■ Data supplied:
==================================================

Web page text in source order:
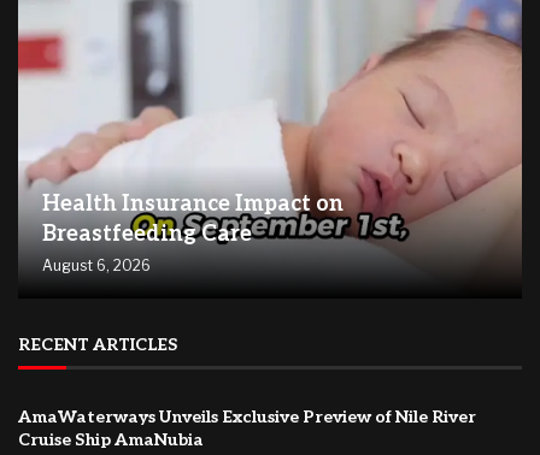
Health Insurance Impact on
Breastfeeding Care
August 6, 2026
RECENT ARTICLES
AmaWaterways Unveils Exclusive Preview of Nile River
Cruise Ship AmaNubia
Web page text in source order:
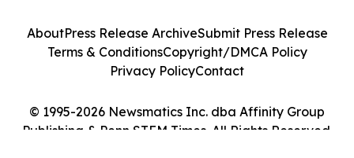
© 1995-2026 Newsmatics Inc. dba Affinity Group
Publishing & Penn STEM Times. All Rights Reserved.
AboutPress Release ArchiveSubmit Press Release
Terms & ConditionsCopyright/DMCA Policy
Privacy PolicyContact
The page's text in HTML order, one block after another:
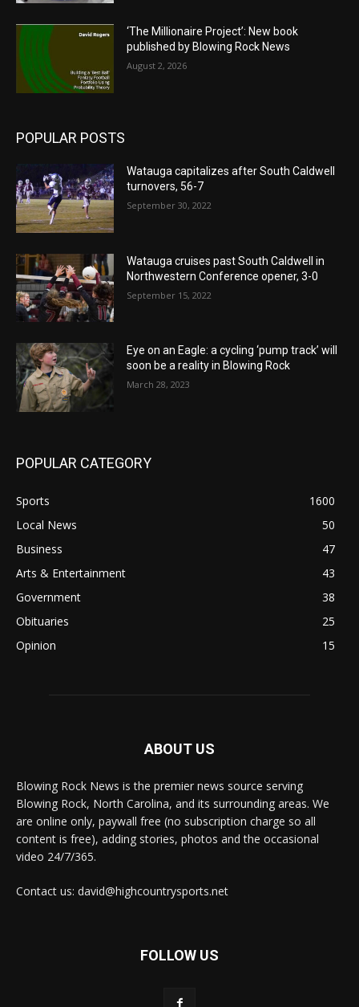
‘The Millionaire Project’: New book
published by Blowing Rock News
August 2, 2026
POPULAR POSTS
Watauga capitalizes after South Caldwell
turnovers, 56-7
September 30, 2022
Watauga cruises past South Caldwell in
Northwestern Conference opener, 3-0
September 15, 2022
Eye on an Eagle: a cycling ‘pump track’ will
soon be a reality in Blowing Rock
March 28, 2023
POPULAR CATEGORY
Sports
1600
Local News
50
Business
47
Arts & Entertainment
43
Government
38
Obituaries
25
Opinion
15
ABOUT US
Blowing Rock News is the premier news source serving
Blowing Rock, North Carolina, and its surrounding areas. We
are online only, paywall free (no subscription charge so all
content is free), adding stories, photos and the occasional
video 24/7/365.
Contact us: david@highcountrysports.net
FOLLOW US
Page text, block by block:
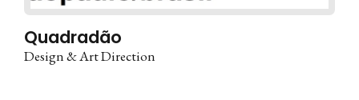
Quadradão
Design & Art Direction
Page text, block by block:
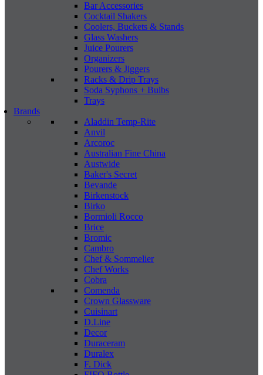
Bar Accessories
Cocktail Shakers
Coolers, Buckets & Stands
Glass Washers
Juice Pourers
Organizers
Pourers & Jiggers
Racks & Drip Trays
Soda Syphons + Bulbs
Trays
Brands
Aladdin Temp-Rite
Anvil
Arcoroc
Australian Fine China
Austwide
Baker's Secret
Bevande
Birkenstock
Birko
Bormioli Rocco
Brice
Bromic
Cambro
Chef & Sommelier
Chef Works
Cobra
Comenda
Crown Glassware
Cuisinart
D.Line
Decor
Duraceram
Duralex
F. Dick

==================================================

■ Task item: Please transcribe the listing above verbatim and exclude every picture.

■ Problem solution:
Web page text in source order:
Health Insurance Impact on
Breastfeeding Care
August 6, 2026
RECENT ARTICLES
AmaWaterways Unveils Exclusive Preview of Nile River
Cruise Ship AmaNubia
Web page text in source order:
© 1995-2026 Newsmatics Inc. dba Affinity Group
Publishing & Penn STEM Times. All Rights Reserved.
AboutPress Release ArchiveSubmit Press Release
Terms & ConditionsCopyright/DMCA Policy
Privacy PolicyContact
The page's text in HTML order, one block after another:
‘The Millionaire Project’: New book
published by Blowing Rock News
August 2, 2026
POPULAR POSTS
Watauga capitalizes after South Caldwell
turnovers, 56-7
September 30, 2022
Watauga cruises past South Caldwell in
Northwestern Conference opener, 3-0
September 15, 2022
Eye on an Eagle: a cycling ‘pump track’ will
soon be a reality in Blowing Rock
March 28, 2023
POPULAR CATEGORY
Sports
1600
Local News
50
Business
47
Arts & Entertainment
43
Government
38
Obituaries
25
Opinion
15
ABOUT US
Blowing Rock News is the premier news source serving
Blowing Rock, North Carolina, and its surrounding areas. We
are online only, paywall free (no subscription charge so all
content is free), adding stories, photos and the occasional
video 24/7/365.
Contact us: david@highcountrysports.net
FOLLOW US
Page text, block by block:
Quadradão
Design & Art Direction
Page text, block by block:
Bar Accessories
Cocktail Shakers
Coolers, Buckets & Stands
Glass Washers
Juice Pourers
Organizers
Pourers & Jiggers
Racks & Drip Trays
Soda Syphons + Bulbs
Trays
Brands
Aladdin Temp-Rite
Anvil
Arcoroc
Australian Fine China
Austwide
Baker's Secret
Bevande
Birkenstock
Birko
Bormioli Rocco
Brice
Bromic
Cambro
Chef & Sommelier
Chef Works
Cobra
Comenda
Crown Glassware
Cuisinart
D.Line
Decor
Duraceram
Duralex
F. Dick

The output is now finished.